• Collection entries

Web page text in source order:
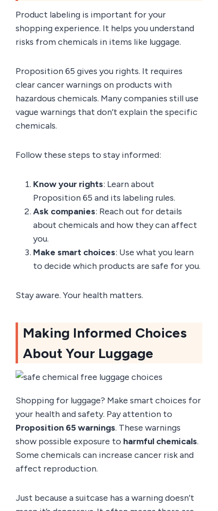
Product labeling is important for your
shopping experience. It helps you understand
risks from chemicals in items like luggage.
Proposition 65 gives you rights. It requires
clear cancer warnings on products with
hazardous chemicals. Many companies still use
vague warnings that don’t explain the specific
chemicals.
Follow these steps to stay informed:
Know your rights: Learn about
Proposition 65 and its labeling rules.
Ask companies: Reach out for details
about chemicals and how they can affect
you.
Make smart choices: Use what you learn
to decide which products are safe for you.
Stay aware. Your health matters.
Making Informed Choices
About Your Luggage
Shopping for luggage? Make smart choices for
your health and safety. Pay attention to
Proposition 65 warnings. These warnings
show possible exposure to harmful chemicals.
Some chemicals can increase cancer risk and
affect reproduction.
Just because a suitcase has a warning doesn’t
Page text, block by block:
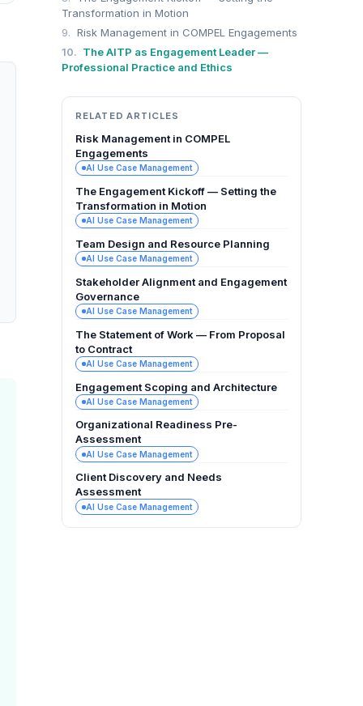
Transformation in Motion
9. Risk Management in COMPEL Engagements
10. The AITP as Engagement Leader —
Professional Practice and Ethics
RELATED ARTICLES
Risk Management in COMPEL
Engagements
AI Use Case Management
The Engagement Kickoff — Setting the
Transformation in Motion
AI Use Case Management
Team Design and Resource Planning
AI Use Case Management
Stakeholder Alignment and Engagement
Governance
AI Use Case Management
The Statement of Work — From Proposal
to Contract
AI Use Case Management
Engagement Scoping and Architecture
AI Use Case Management
Organizational Readiness Pre-
Assessment
AI Use Case Management
Client Discovery and Needs
Assessment
AI Use Case Management
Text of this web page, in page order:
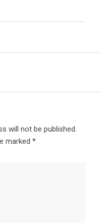
will not be published.
marked *
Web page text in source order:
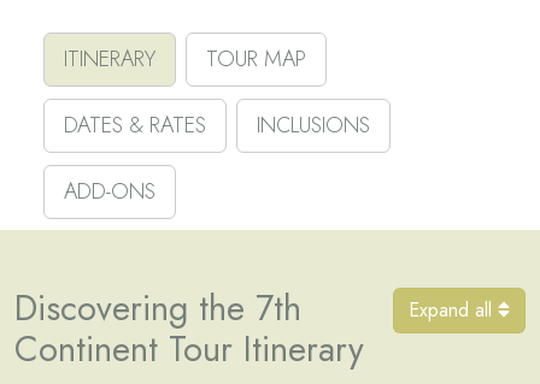
ITINERARY TOUR MAP
DATES & RATES INCLUSIONS
ADD-ONS
Expand all
Discovering the 7th
Continent Tour Itinerary
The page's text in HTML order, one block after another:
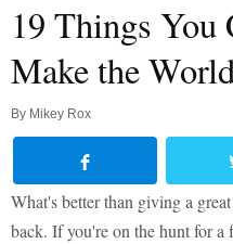
19 Things You
Make the
By Mikey Rox
What's better than giving a
back. If you're on the hunt for a
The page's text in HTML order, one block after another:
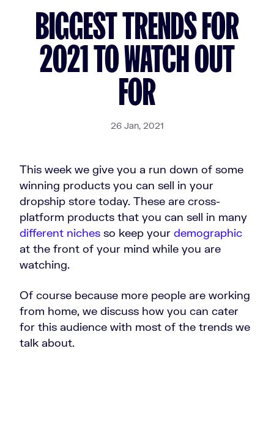
BIGGEST TRENDS FOR
2021 TO WATCH OUT
FOR
26 Jan, 2021
This week we give you a run down of some
winning products you can sell in your
dropship store today. These are cross-
platform products that you can sell in many
different niches so keep your demographic
at the front of your mind while you are
watching.
Of course because more people are working
from home, we discuss how you can cater
for this audience with most of the trends we
talk about.
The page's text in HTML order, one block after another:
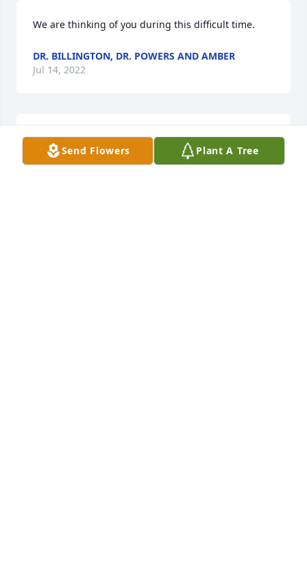
We are thinking of you during this difficult time.
DR. BILLINGTON, DR. POWERS AND AMBER
Jul 14, 2022
Dr. Billington, Dr. Powers and Amber  purchased the
Sweet Tranquility Basket  for the family of Vextal
Send Flowers Plant A Tree
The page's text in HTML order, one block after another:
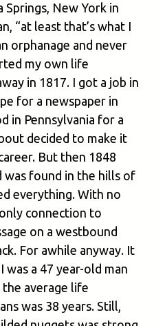
Springs, New York in
“at least that’s what I
orphanage and never
my own life
in 1817. I got a job in
for a newspaper in
in Pennsylvania for a
decided to make it
But then 1848
was found in the hills of
everything. With no
connection to
on a westbound
For awhile anyway. It
was a 47 year-old man
average life
was 38 years. Still,

• Assignment
Reproduce only the lines of the records from the start up to and including the line that holds "This week we give you a run down of some"; do not carry over any picture.

• Result
Web page text in source order:
Product labeling is important for your
shopping experience. It helps you understand
risks from chemicals in items like luggage.
Proposition 65 gives you rights. It requires
clear cancer warnings on products with
hazardous chemicals. Many companies still use
vague warnings that don’t explain the specific
chemicals.
Follow these steps to stay informed:
Know your rights: Learn about
Proposition 65 and its labeling rules.
Ask companies: Reach out for details
about chemicals and how they can affect
you.
Make smart choices: Use what you learn
to decide which products are safe for you.
Stay aware. Your health matters.
Making Informed Choices
About Your Luggage
Shopping for luggage? Make smart choices for
your health and safety. Pay attention to
Proposition 65 warnings. These warnings
show possible exposure to harmful chemicals.
Some chemicals can increase cancer risk and
affect reproduction.
Just because a suitcase has a warning doesn’t
Page text, block by block:
Transformation in Motion
9. Risk Management in COMPEL Engagements
10. The AITP as Engagement Leader —
Professional Practice and Ethics
RELATED ARTICLES
Risk Management in COMPEL
Engagements
AI Use Case Management
The Engagement Kickoff — Setting the
Transformation in Motion
AI Use Case Management
Team Design and Resource Planning
AI Use Case Management
Stakeholder Alignment and Engagement
Governance
AI Use Case Management
The Statement of Work — From Proposal
to Contract
AI Use Case Management
Engagement Scoping and Architecture
AI Use Case Management
Organizational Readiness Pre-
Assessment
AI Use Case Management
Client Discovery and Needs
Assessment
AI Use Case Management
Text of this web page, in page order:
will not be published.
marked *
Web page text in source order:
ITINERARY TOUR MAP
DATES & RATES INCLUSIONS
ADD-ONS
Expand all
Discovering the 7th
Continent Tour Itinerary
The page's text in HTML order, one block after another:
19 Things You
Make the
By Mikey Rox
What's better than giving a
back. If you're on the hunt for a
The page's text in HTML order, one block after another:
BIGGEST TRENDS FOR
2021 TO WATCH OUT
FOR
26 Jan, 2021
This week we give you a run down of some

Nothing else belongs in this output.